Whereas Claude Code, same difference but much faster, much more iteration focused, because it can just go update its own instructions. So I’ll say, “Hey Claude, the newsletter looks really good. Subject lines are super weak. You messed up the formatting on this, and I don’t like the HTML you’ve layered in for whatever section.” It will go update the skill accordingly. It’ll go update it, run another one, we’re done.
So we’re cutting out a lot of the steps, a lot of the back and forth. I don’t know about you, but I have tons of GPTs and Gems – awesome stuff – but I find myself like I’m in Minority Report with all these browser windows, chatting between stuff, copying, pasting all the time. Claude Code doesn’t get rid of all that, but because it is able to go use files and update its own documents based on your feedback, I just find it can be much faster, much more robust as building on top of the architecture you’ve already got.
Rich: And so the skills that you reference, would you say are they the same thing as knowledge docs for GPT, or are they different in some way?
Mike: Yeah, you know, they can be. I’ll be honest, I’m still feeling out kind of what is the best practices here. I can share kind of what’s worked for me, but the skill is basically just going to tell Claude Code or Claude itself, you could use this skill document with Claude if you like. It’ll tell it how to do something.
So as part of that, it will reference all the different kind of style tone, instructions, considerations. It may also point to other documents, so you may have it pointing to different knowledge-based documents. Like, “Hey, go reference the overall brand voice document”, or “Here are a bunch of examples of other newsletters and where to find them”, for instance. So that’s pretty robust, where that’s not all going to just be in the skill document. You may have this kind of underlying knowledge architecture, which is actually something we could talk about.
What I really like about Claude Code, it’s forced me to organize kind of a big infrastructure behind the scenes of like, here’s a bunch of example files, here’s the knowledge blocks and things that you need to know about Smarter X as a company, about myself, about how I think, how I write, et cetera. So it will, long story short, a skill will tell what to do, how to do it, perhaps reference some of that knowledge other documents and files and knowledge as well.
Rich: It almost sounds like a hybrid between the knowledge docs and the instructions for GPT, the way that you’re explaining it right now.
Mike: That is kind of how I approach it. Yeah.
Rich: Okay. Awesome. So when you first started working with agentic AI, what were the first steps? Like you sat down and you said, I’ve got a problem to solve. Or you’re like me, where you’re like, let me go find a problem so I can solve it with AI and figure this stuff out. What were some of the first steps as you kind of entered that world?
Mike: I’ll be perfectly honest with you, my first step with Claude Code was both dismissal and avoidance, which I actually think is important to note because it took me forever. I knew about Claude Code a year ago and did nothing with it. Because I personally mistakenly, and I guess this isn’t really my fault, it’s called Claude Code. I mistakenly thought, I don’t do a ton of direct programming, I’m not building a ton of apps or software in my role, and I’m getting pretty good with GPTs, Gems prompting. Why do I need this? This doesn’t seem like it’s valuable for me.

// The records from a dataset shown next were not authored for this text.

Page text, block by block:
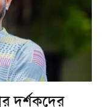
দর্শকদের
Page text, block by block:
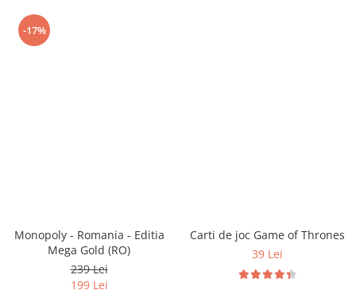
Jocuri de societate in limba
romana
Vezi toate jocurile de societate
-17%
Monopoly - Romania - Editia
Mega Gold (RO)
239 Lei
199 Lei
Carti de joc Game of Thrones
39 Lei
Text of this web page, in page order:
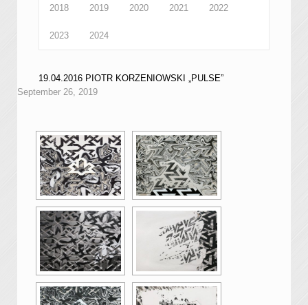
2018 2019 2020 2021 2022
2023 2024
19.04.2016 PIOTR KORZENIOWSKI „PULSE”
September 26, 2019
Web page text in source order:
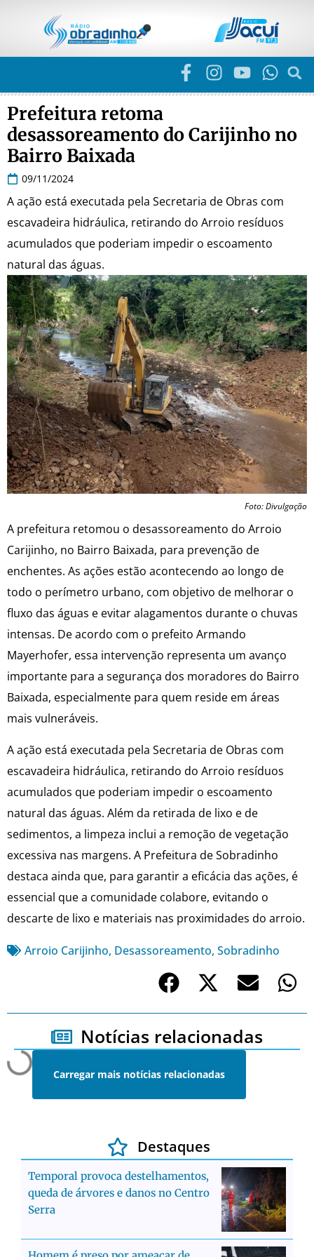
Prefeitura retoma
desassoreamento do Carijinho no
Bairro Baixada
09/11/2024
A ação está executada pela Secretaria de Obras com
escavadeira hidráulica, retirando do Arroio resíduos
acumulados que poderiam impedir o escoamento
natural das águas.
Foto: Divulgação
A prefeitura retomou o desassoreamento do Arroio
Carijinho, no Bairro Baixada, para prevenção de
enchentes. As ações estão acontecendo ao longo de
todo o perímetro urbano, com objetivo de melhorar o
fluxo das águas e evitar alagamentos durante o chuvas
intensas. De acordo com o prefeito Armando
Mayerhofer, essa intervenção representa um avanço
importante para a segurança dos moradores do Bairro
Baixada, especialmente para quem reside em áreas
mais vulneráveis.
A ação está executada pela Secretaria de Obras com
escavadeira hidráulica, retirando do Arroio resíduos
acumulados que poderiam impedir o escoamento
natural das águas. Além da retirada de lixo e de
sedimentos, a limpeza inclui a remoção de vegetação
excessiva nas margens. A Prefeitura de Sobradinho
destaca ainda que, para garantir a eficácia das ações, é
essencial que a comunidade colabore, evitando o
descarte de lixo e materiais nas proximidades do arroio.
Arroio Carijinho, Desassoreamento, Sobradinho
Notícias relacionadas
Carregar mais notícias relacionadas
Destaques
Temporal provoca destelhamentos,
queda de árvores e danos no Centro
Serra

I think I read a post, and I’ll have to find the link about it, several months ago that was like, look, you’re thinking about Claude Code entirely wrong way. It’s not just for programmers. Think of it more as a general-purpose AI agent. And as someone that is in this space and had been a bit behind, I’m like, I haven’t really used too many agents or built my own or anything. I was like, oh, okay, maybe there is something to this Claude Code thing.
So I finally fired it up in the app and in the terminal and started out just experimenting. Mostly, honestly, having it tell me… I was like, “Hey, here’s where I’m at. I don’t program. I’m not a developer. I’m very savvy with AI and have all these workflows. What do you need from me? Where should we start?” And so really what I started with, and this is why having all your prompts, your workflows, your knowledge bases documented, kind of what we’ve perhaps been talking about in the industry as best practices for a couple years, this is where it all comes to fruition.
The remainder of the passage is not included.